Il y a un an, le 2e Colloque international sur les programmes locaux et régionaux de santé rassemblait, dans la très jolie ville de Québec, quelque 700 personnes venues de 46 pays. Tout ce petit monde s’est rassemblé autour d’environ 300 conférences et présentations. C’est dire la richesse des propos tenus… et la difficulté d’en faire une synthèse. Education Santé était sur place et a épinglé pour vous quelques éléments dignes d’intérêt.
Donner la parole au terrain
Un des grands objectifs du colloque était bien de donner la parole aux acteurs, qu’ils interviennent sur le plan local, le plan régional ou le plan national, qu’ils soient praticiens, chercheurs ou décideurs politiques.
Sur le terrain, les acteurs sont tous les jours confrontés à l’application des concepts théoriques et validés de la prévention et de la promotion de la santé. Or, force est de constater qu’un écart existe bien entre ce qui est connu et validé, et ce qui peut être mis en application, faute notamment de financements, mais pour d’autres raisons aussi.

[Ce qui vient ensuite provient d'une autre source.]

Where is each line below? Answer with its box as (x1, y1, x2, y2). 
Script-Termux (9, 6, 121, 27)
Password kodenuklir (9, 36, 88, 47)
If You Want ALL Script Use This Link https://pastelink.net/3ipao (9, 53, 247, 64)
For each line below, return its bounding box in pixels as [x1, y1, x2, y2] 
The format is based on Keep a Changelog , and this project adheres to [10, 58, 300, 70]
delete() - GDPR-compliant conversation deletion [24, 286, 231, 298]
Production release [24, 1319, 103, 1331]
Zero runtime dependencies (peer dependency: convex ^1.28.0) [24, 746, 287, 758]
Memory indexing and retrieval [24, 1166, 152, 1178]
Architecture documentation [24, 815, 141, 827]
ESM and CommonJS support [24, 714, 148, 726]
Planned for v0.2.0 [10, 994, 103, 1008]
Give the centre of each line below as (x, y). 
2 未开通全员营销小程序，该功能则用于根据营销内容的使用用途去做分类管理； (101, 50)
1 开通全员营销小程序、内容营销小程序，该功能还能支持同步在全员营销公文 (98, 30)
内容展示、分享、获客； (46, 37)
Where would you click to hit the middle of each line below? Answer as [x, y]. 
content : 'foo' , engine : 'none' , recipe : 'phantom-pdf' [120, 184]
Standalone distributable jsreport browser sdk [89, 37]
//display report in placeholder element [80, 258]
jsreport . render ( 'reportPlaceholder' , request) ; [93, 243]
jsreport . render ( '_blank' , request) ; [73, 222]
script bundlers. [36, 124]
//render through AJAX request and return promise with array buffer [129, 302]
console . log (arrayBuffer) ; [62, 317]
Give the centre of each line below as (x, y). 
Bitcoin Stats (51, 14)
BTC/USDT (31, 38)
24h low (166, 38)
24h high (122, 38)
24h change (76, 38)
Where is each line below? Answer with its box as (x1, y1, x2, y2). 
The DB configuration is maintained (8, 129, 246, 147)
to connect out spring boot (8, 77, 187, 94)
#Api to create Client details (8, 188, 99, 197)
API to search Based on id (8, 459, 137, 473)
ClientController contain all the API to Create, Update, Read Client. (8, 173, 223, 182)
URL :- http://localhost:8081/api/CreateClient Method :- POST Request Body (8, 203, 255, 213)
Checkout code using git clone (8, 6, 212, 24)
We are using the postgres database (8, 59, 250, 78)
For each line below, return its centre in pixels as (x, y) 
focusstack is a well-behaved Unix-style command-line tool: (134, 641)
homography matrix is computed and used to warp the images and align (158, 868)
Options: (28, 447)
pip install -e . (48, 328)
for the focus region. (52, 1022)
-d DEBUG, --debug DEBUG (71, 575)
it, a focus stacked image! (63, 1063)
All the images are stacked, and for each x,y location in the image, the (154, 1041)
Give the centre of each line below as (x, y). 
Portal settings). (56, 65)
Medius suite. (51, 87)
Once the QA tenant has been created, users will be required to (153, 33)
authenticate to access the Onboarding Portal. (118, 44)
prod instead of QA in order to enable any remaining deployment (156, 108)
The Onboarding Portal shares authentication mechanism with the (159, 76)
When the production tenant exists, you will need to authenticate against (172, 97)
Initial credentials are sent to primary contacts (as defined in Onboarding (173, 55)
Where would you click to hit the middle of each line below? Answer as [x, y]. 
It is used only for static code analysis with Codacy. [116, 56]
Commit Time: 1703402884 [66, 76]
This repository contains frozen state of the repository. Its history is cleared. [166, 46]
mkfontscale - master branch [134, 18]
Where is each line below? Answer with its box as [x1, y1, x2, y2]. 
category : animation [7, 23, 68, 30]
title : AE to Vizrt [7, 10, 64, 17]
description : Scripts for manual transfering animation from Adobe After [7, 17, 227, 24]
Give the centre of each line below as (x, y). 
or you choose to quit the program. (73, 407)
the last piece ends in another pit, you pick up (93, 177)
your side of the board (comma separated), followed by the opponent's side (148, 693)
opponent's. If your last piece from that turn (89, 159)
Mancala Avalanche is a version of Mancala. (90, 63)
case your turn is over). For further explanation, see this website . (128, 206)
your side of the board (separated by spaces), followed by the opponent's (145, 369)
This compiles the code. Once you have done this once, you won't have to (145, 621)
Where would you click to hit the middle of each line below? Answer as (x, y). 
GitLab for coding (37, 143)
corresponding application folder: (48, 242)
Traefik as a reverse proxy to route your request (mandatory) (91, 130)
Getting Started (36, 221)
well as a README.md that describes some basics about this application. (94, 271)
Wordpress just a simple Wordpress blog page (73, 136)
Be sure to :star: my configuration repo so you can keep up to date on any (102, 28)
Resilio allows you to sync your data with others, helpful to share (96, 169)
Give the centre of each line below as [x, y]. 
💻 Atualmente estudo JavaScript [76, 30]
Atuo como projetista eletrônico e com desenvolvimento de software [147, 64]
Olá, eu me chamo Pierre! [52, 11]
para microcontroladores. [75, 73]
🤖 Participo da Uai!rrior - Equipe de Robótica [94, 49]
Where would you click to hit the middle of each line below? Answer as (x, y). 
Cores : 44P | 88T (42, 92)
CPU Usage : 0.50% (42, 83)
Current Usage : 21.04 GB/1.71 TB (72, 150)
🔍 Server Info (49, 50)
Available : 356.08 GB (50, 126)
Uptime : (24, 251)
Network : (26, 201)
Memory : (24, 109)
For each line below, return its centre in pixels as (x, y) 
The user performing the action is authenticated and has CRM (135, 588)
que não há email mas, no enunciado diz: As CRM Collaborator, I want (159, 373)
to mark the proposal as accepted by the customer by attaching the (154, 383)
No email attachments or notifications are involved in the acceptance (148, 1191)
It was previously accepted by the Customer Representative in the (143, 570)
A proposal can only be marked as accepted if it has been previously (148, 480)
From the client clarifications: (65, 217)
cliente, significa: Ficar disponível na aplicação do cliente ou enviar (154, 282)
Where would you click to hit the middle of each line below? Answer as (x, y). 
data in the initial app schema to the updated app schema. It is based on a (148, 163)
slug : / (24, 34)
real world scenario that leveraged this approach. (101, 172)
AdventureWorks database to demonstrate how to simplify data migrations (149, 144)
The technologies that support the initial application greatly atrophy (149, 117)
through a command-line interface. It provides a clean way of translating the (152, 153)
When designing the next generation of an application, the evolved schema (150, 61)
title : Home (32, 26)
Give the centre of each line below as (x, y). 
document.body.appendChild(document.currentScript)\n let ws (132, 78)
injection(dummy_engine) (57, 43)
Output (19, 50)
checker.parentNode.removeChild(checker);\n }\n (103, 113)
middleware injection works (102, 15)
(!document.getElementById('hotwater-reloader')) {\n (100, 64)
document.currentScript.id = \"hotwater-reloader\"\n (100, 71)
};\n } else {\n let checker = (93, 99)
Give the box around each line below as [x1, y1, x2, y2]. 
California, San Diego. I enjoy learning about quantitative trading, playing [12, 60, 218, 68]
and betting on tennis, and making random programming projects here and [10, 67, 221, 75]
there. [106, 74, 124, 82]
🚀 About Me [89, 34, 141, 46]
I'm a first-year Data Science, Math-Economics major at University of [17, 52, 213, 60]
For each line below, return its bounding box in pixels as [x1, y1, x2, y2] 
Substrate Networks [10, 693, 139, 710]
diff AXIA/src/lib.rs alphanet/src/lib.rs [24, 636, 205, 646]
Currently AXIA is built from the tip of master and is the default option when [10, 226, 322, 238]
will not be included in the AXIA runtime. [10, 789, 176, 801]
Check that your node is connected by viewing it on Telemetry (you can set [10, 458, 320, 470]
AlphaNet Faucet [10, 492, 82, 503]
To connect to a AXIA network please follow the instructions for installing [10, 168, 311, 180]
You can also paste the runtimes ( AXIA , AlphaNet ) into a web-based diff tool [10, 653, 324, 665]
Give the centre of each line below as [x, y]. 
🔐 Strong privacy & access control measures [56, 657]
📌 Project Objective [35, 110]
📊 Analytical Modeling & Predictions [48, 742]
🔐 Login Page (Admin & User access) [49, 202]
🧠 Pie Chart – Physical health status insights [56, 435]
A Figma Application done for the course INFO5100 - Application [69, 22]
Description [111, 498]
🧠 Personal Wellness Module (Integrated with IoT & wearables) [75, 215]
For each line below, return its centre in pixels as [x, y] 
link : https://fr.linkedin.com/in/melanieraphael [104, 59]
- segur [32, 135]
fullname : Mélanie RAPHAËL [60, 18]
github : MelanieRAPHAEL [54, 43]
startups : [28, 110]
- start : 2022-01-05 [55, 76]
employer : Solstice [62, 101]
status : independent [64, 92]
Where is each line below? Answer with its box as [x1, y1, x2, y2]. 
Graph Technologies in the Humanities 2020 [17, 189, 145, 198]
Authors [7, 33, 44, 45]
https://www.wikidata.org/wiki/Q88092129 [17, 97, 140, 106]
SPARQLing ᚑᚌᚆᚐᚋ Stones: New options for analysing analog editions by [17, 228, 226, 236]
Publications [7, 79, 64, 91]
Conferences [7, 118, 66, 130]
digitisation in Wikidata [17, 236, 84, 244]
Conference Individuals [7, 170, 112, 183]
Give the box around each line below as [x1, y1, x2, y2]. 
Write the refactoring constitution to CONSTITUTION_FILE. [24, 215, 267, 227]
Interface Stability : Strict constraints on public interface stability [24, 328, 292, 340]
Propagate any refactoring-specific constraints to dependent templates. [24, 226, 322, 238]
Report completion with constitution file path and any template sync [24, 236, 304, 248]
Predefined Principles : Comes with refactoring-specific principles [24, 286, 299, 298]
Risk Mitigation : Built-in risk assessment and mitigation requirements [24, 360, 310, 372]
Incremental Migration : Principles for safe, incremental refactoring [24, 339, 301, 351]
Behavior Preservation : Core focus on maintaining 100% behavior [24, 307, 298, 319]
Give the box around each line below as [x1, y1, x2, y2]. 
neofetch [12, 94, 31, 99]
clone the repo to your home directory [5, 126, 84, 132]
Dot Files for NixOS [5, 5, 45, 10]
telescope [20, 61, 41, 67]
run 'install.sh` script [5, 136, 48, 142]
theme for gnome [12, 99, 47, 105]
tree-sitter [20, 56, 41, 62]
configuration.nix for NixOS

Par ailleurs, des écarts peuvent également exister entre les différents niveaux d’action, du micro au macro, notamment parce que la perception du temps n’est pas la même: pour certains, la visibilité rapide est nécessaire; pour d’autres, l’action demande tout un temps de maturation.
En matière de santé, nous savons que les choix individuels sont déterminés par une foule de choses: à nous, acteurs de la prévention et de la promotion de la santé, à quelque niveau que ce soit, de rendre les choix des comportements de santé naturels, durables et conviviaux pour les gens.
Ce défi, que ce soit au Canada, en France, en Tunisie ou en Belgique, c’est-à-dire dans des contextes différents, tous, nous y sommes confrontés d’une manière ou d’une autre.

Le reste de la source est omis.